*AIM OF THE EXERCISE*
The required output is the line containing "that the value" followed by every later line through the end of the data, all reproduced exactly.

● ● ● ●

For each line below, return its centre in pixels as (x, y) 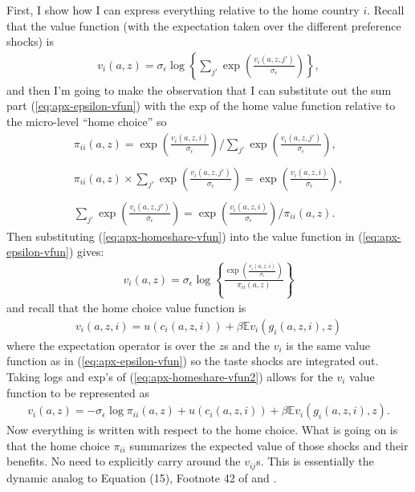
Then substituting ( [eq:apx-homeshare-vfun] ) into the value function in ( (185, 236)
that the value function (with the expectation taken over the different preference (204, 25)
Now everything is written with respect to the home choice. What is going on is (202, 430)
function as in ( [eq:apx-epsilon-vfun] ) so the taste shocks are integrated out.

● ● ● ●

*RESULT OF THE TASK*
that the value function (with the expectation taken over the different preference (204, 25)
Now everything is written with respect to the home choice. What is going on is (202, 430)
function as in ( [eq:apx-epsilon-vfun] ) so the taste shocks are integrated out.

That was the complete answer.